Top of PROVIDED MATERIAL

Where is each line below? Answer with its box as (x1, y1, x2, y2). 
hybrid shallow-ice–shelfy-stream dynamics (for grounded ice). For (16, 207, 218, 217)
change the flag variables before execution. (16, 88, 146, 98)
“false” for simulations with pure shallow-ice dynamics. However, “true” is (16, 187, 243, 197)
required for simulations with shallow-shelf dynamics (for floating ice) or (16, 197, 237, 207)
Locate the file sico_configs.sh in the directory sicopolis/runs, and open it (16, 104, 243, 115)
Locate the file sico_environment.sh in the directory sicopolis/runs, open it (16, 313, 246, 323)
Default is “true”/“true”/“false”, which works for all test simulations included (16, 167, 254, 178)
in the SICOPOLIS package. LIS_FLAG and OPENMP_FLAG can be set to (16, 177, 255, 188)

Bottom of PROVIDED MATERIAL

◆ **ABOUT THIS TASK**:
Among the lines above, find those with the word "directory" and list them.

◆ **SOLUTION TO THIS PROBLEM**:
Locate the file sico_configs.sh in the directory sicopolis/runs, and open it (16, 104, 243, 115)
Locate the file sico_environment.sh in the directory sicopolis/runs, open it (16, 313, 246, 323)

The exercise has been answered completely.